Vasudev Kamath: Learning Notes: Debsecan MCP Server

Since Generative AI is currently the most popular topic, I wanted to get my
hands dirty and learn something new. I was learning about the Model Context
Protocol at the time and wanted to apply it to build something simple.

Idea

On Debian systems, we use debsecan to find vulnerabilities. However, the tool
currently provides a simple list of vulnerabilities and packages with no
indication of the system’s security posture—meaning no criticality information
is exposed and no executive summary is provided regarding what needs to be
fixed. Of course, one can simply run the following to install existing fixes and
be done with it:

apt-get install $(debsecan --suite sid --format packages --only-fixed)

But this is not how things work in corporate environments; you need to provide a
report showing the system’s previous state and the actions taken to bring it to
a safe state. It is all about metrics and reports.

My goal was to use debsecan to generate a list of vulnerabilities, find more
detailed information on them, and prioritize them as critical, high, medium, or
low.

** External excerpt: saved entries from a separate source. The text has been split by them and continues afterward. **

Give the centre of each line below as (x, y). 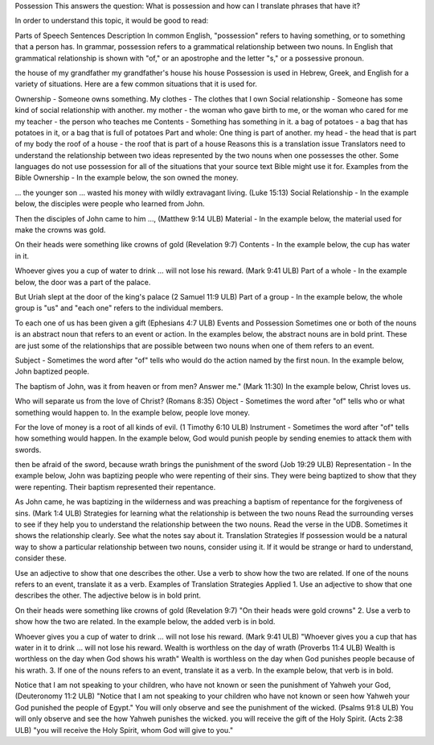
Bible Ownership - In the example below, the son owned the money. (127, 178)
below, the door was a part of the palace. (83, 282)
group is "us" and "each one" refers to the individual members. (119, 308)
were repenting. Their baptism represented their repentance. (115, 486)
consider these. (41, 558)
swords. (28, 449)
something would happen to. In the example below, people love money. (133, 412)
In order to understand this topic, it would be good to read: (112, 21)
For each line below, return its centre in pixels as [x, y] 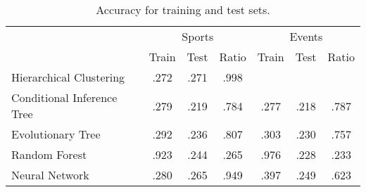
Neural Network [50, 175]
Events [306, 36]
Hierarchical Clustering [68, 77]
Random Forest [49, 154]
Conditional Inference [64, 97]
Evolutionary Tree [56, 134]
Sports [198, 36]
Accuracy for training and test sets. [183, 9]
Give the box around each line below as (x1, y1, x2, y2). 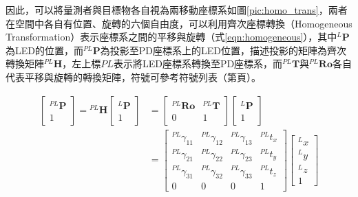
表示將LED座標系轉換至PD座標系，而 (113, 56, 283, 71)
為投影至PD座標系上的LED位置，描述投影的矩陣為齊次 (100, 43, 346, 57)
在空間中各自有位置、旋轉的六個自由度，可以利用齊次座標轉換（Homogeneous (6, 16, 352, 30)
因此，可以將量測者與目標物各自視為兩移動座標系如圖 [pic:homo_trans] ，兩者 (6, 3, 348, 16)
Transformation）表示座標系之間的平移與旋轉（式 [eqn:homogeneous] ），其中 (6, 30, 337, 44)
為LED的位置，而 (6, 43, 83, 57)
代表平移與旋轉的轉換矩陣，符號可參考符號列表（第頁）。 (6, 69, 261, 84)
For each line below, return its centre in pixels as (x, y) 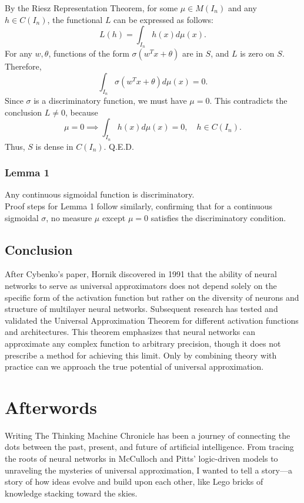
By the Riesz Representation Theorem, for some (91, 8)
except (114, 217)
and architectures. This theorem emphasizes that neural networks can (130, 332)
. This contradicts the (248, 101)
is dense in (54, 146)
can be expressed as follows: (163, 19)
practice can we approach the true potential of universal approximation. (134, 366)
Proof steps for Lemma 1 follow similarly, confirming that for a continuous (139, 206)
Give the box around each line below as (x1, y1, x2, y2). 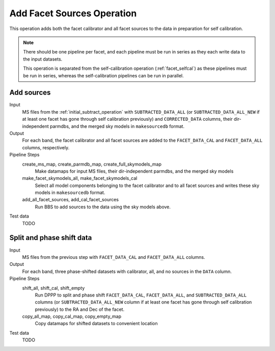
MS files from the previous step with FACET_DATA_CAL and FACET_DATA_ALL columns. (22, 254, 206, 260)
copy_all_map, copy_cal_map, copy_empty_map (22, 313, 122, 319)
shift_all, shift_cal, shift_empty (22, 285, 85, 291)
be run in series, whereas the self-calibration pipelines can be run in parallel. (23, 72, 184, 78)
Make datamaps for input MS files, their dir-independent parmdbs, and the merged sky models (35, 168, 234, 174)
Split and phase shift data (9, 233, 92, 242)
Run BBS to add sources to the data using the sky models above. (35, 204, 171, 210)
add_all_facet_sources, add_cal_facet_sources (22, 197, 119, 203)
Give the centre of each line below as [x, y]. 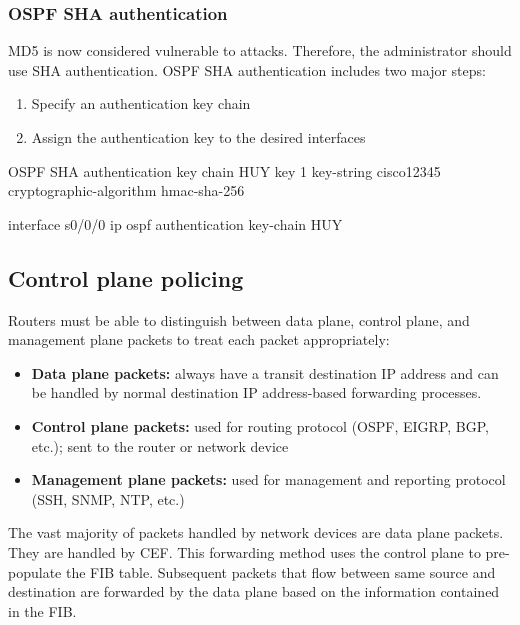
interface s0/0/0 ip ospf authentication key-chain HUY [175, 223]
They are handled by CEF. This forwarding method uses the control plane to [244, 551]
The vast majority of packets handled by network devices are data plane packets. [256, 532]
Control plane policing [126, 277]
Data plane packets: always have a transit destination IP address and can [265, 372]
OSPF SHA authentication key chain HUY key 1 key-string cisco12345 [224, 170]
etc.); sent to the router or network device [160, 445]
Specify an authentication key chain [141, 103]

By providing this information to an AI, I could ask it to generate an
executive summary report detailing what needs to be addressed immediately and
the overall security posture of the system.

Initial Take

My initial thought was to use an existing LLM, either self-hosted or a
cloud-based LLM like Gemini (which provides an API with generous limits via AI
Studio). I designed functions to output the list of vulnerabilities on the
system and provide detailed information on each. The idea was to use these as
“tools” for the LLM.

Learnings

  1. I learned about open-source LLMs using Ollama, which allows you to download
    and use models on your laptop.
  2. I used Llama 3.1, Llama 3.2, and Granite 4 on my laptop without a GPU. I
    managed to run my experiments, even though they were time-consuming and
    occasionally caused my laptop to crash.
  3. I learned about Pydantic and how to use it to parse custom JSON schemas with
    minimal effort.
  4. I learned about osv.dev, an open-source initiative by Google that aggregates
    vulnerability information from various sources and provides data in a
    well-documented JSON schema format.
  5. I learned about the EPSS (Exploit Prediction Scoring System) and how it is
    used alongside static CVSS scoring to detect truly critical vulnerabilities.
    The EPSS score provides an idea of the probability of a vulnerability being
    exploited in the wild based on actual real-world attacks.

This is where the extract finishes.